The above is the command meaning to output gc, the output time, one line header information is output every 8 lines, the statistical process number is 24836, and the information is output every 1000 milliseconds.

The output information is that Timestamp is the time since the jvm started, S0, S1, E are the two Survivors and Eden of the new generation, O is the old generation area, M is the Metaspace, CCS uses the compression ratio, YGC and YGCT are the new generation gc respectively. The number and time, FGC and FGCT are the number and time of gc in the old generation respectively, and GCT is the total time of gc. Although gc has occurred, the memory usage in the old generation has not dropped at all, indicating that some objects cannot be recycled (of course, it does not rule out that these objects are really useful).

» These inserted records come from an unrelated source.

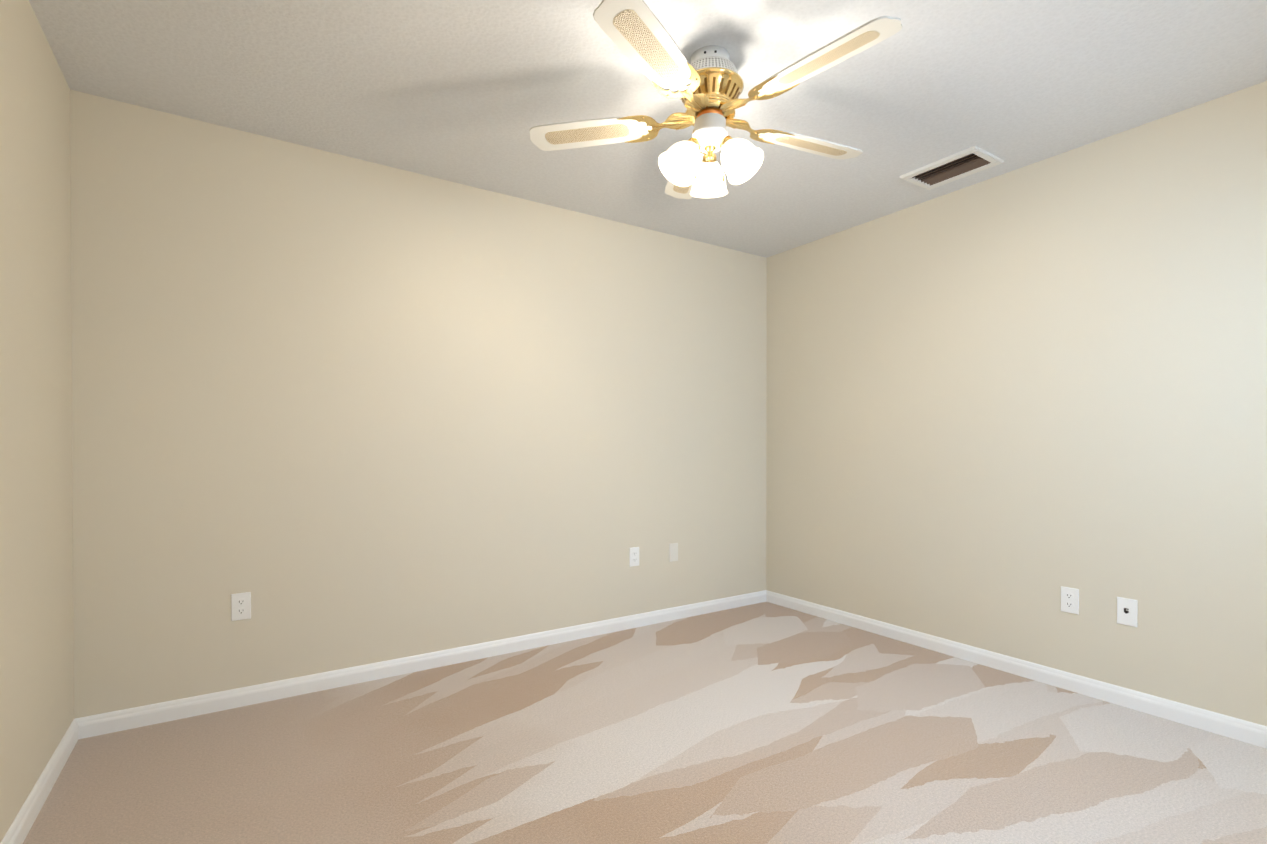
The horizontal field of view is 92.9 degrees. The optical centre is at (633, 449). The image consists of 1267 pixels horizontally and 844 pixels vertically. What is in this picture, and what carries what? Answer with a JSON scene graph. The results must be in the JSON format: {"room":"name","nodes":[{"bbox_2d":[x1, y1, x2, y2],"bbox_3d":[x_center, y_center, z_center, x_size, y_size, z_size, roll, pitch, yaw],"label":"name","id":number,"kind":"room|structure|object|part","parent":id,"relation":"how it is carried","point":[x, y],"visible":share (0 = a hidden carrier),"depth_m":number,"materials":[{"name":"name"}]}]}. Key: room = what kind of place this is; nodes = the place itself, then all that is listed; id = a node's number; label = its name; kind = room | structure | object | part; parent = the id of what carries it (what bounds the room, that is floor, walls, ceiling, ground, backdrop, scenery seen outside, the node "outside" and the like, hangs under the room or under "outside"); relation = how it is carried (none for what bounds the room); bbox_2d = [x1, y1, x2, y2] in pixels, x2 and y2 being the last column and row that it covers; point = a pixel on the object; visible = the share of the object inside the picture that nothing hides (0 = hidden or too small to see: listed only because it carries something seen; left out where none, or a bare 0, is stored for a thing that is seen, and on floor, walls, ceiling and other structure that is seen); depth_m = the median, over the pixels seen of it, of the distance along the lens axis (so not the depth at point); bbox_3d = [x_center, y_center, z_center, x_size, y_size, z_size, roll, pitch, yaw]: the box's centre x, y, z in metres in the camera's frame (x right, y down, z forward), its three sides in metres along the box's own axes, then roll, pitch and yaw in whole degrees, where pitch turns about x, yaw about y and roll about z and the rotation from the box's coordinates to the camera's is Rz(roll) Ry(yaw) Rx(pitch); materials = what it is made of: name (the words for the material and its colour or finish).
{"room":"empty bedroom","nodes":[
{"label":"empty bedroom","id":0,"kind":"room"},
{"bbox_2d":[0,0,73,842],"bbox_3d":[-1.207,-0.119,0.788,0.120,2.440,3.693,0,0,-33],"label":"wall","id":1,"kind":"structure","parent":0,"point":[36,616],"depth_m":1.83,"materials":[{"name":"paint"}]},
{"bbox_2d":[0,719,77,843],"bbox_3d":[-1.151,1.062,0.833,0.014,0.077,3.453,0,0,-33],"label":"baseboard","id":2,"kind":"structure","parent":1,"relation":"attached to","point":[23,821],"depth_m":1.85,"materials":[{"name":"white wood"}]},
{"bbox_2d":[70,89,766,718],"bbox_3d":[-0.615,-0.136,3.321,3.902,2.440,0.120,0,0,-33],"label":"wall","id":3,"kind":"structure","parent":0,"point":[332,411],"depth_m":2.83,"materials":[{"name":"paint"}]},
{"bbox_2d":[231,592,250,620],"bbox_3d":[-1.666,0.666,2.555,0.070,0.114,0.008,0,0,-33],"label":"outlet","id":4,"kind":"object","parent":3,"relation":"attached to","point":[240,606],"visible":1,"depth_m":2.55,"materials":[{"name":"white plastic"}]},
{"bbox_2d":[75,590,765,738],"bbox_3d":[-0.578,1.046,3.273,3.662,0.077,0.014,0,0,-33],"label":"baseboard","id":5,"kind":"structure","parent":3,"relation":"attached to","point":[122,720],"depth_m":2.83,"materials":[{"name":"white wood"}]},
{"bbox_2d":[629,547,638,566],"bbox_3d":[0.007,0.651,3.661,0.070,0.114,0.008,0,0,-33],"label":"outlet","id":6,"kind":"object","parent":3,"relation":"attached to","point":[633,556],"visible":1,"depth_m":3.66,"materials":[{"name":"white plastic"}]},
{"bbox_2d":[669,543,677,561],"bbox_3d":[0.253,0.652,3.828,0.070,0.114,0.011,0,0,-33],"label":"outlet","id":7,"kind":"object","parent":3,"relation":"attached to","point":[673,551],"visible":1,"depth_m":3.82,"materials":[{"name":"white plastic"}]},
{"bbox_2d":[23,602,1266,843],"bbox_3d":[0.370,1.144,1.839,3.902,0.100,3.693,0,0,-33],"label":"floor","id":8,"kind":"structure","parent":0,"point":[765,722],"depth_m":2.12,"materials":[{"name":"carpet"}]},
{"bbox_2d":[29,0,1266,257],"bbox_3d":[0.370,-1.396,1.822,3.902,0.100,3.693,0,0,-33],"label":"ceiling","id":9,"kind":"structure","parent":0,"point":[469,92],"depth_m":2.21,"materials":[{"name":"white paint"}]},
{"bbox_2d":[529,0,902,198],"bbox_3d":[0.301,-1.123,2.063,1.245,0.449,1.241,0,0,-33],"label":"fan","id":10,"kind":"object","parent":9,"relation":"hanging from","point":[705,86],"visible":1,"depth_m":2.00,"materials":[{"name":"white wood"}]},
{"bbox_3d":[-0.156,-1.138,2.165,0.453,0.007,0.130,0,-11,12],"label":"blade","id":11,"kind":"part","parent":10,"relation":"part of","materials":[{"name":"white wood"}]},
{"bbox_3d":[0.048,-1.135,1.703,0.130,0.007,0.453,-12,-6,30],"label":"blade","id":12,"kind":"part","parent":10,"relation":"part of","materials":[{"name":"white wood"}]},
{"bbox_3d":[0.173,-0.987,2.034,0.140,0.116,0.140,36,-14,-11],"label":"lamp shade","id":13,"kind":"part","parent":10,"relation":"part of","materials":[{"name":"white glass"}]},
{"bbox_3d":[0.221,-1.140,2.501,0.130,0.007,0.453,11,-1,-6],"label":"blade","id":14,"kind":"part","parent":10,"relation":"part of","materials":[{"name":"white"}]},
{"bbox_3d":[0.273,-0.988,2.174,0.140,0.116,0.140,27,46,35],"label":"lamp shade","id":15,"kind":"part","parent":10,"relation":"part of","materials":[{"name":"white glass"}]},
{"bbox_3d":[0.264,-1.195,2.074,0.227,0.306,0.227,0,0,-33],"label":"motor","id":16,"kind":"part","parent":10,"relation":"part of","materials":[{"name":"gold metal"}]},
{"bbox_3d":[0.344,-0.987,2.018,0.140,0.116,0.140,-34,-20,9],"label":"lamp shade","id":17,"kind":"part","parent":10,"relation":"part of","materials":[{"name":"white glass"}]},
{"bbox_3d":[0.657,-1.139,2.247,0.453,0.007,0.130,0,11,-24],"label":"blade","id":18,"kind":"part","parent":10,"relation":"part of","materials":[{"name":"white wood"}]},
{"label":"blade","id":19,"kind":"part","parent":10,"relation":"part of","materials":[{"name":"white wood"}]},
{"bbox_2d":[900,145,1003,189],"bbox_3d":[1.524,-1.347,2.895,0.255,0.013,0.365,0,0,-33],"label":"ceiling vent","id":20,"kind":"object","parent":9,"relation":"in","point":[959,165],"visible":0.96,"depth_m":2.88,"materials":[{"name":"white metal"}]},
{"bbox_2d":[766,81,1266,725],"bbox_3d":[1.948,-0.133,2.874,0.120,2.440,3.693,0,0,-33],"label":"wall","id":21,"kind":"structure","parent":0,"point":[1002,409],"depth_m":2.77,"materials":[{"name":"paint"}]},
{"bbox_2d":[766,590,1266,748],"bbox_3d":[1.892,1.048,2.845,0.014,0.077,3.453,0,0,-33],"label":"baseboard","id":22,"kind":"structure","parent":21,"relation":"attached to","point":[1224,725],"depth_m":2.76,"materials":[{"name":"white wood"}]},
{"bbox_2d":[1061,586,1078,614],"bbox_3d":[1.974,0.682,2.724,0.008,0.114,0.070,0,0,-33],"label":"outlet","id":23,"kind":"object","parent":21,"relation":"attached to","point":[1069,600],"visible":1,"depth_m":2.72,"materials":[{"name":"white plastic"}]},
{"bbox_2d":[1117,597,1137,626],"bbox_3d":[2.089,0.687,2.549,0.009,0.114,0.070,0,0,-33],"label":"outlet","id":24,"kind":"object","parent":21,"relation":"attached to","point":[1127,610],"visible":1,"depth_m":2.55,"materials":[{"name":"white plastic"}]}
]}

(3) Use the jmap tool to dump the memory snapshot

jmap can dump the memory snapshot of the specified java process. The effect is the same as the first method. The difference is that it can do it without waiting for OOM, and the dumped snapshot will be much smaller.

jmap -dump:live,format=b,file=heap.bin 24836

At this time, you will get the memory snapshot file of heap.bin, and then you can use eclipse to analyze it.

Summarize

Strictly speaking, the above three methods are not JVM tuning. They just use JVM tools to find problems in the code. The main purpose of our jvm is to minimize the pause time and improve the throughput of the system.

But if we blindly set the parameters without analyzing the system, we may get worse results. With the development of jvm today, various default parameters may be balanced by people in the laboratory after many tests. Suitable for most application scenarios.

If you think your jvm really needs to be tuned, you must also take samples and analyze it. In the end, you have to adjust it slowly and multiple times to get better results.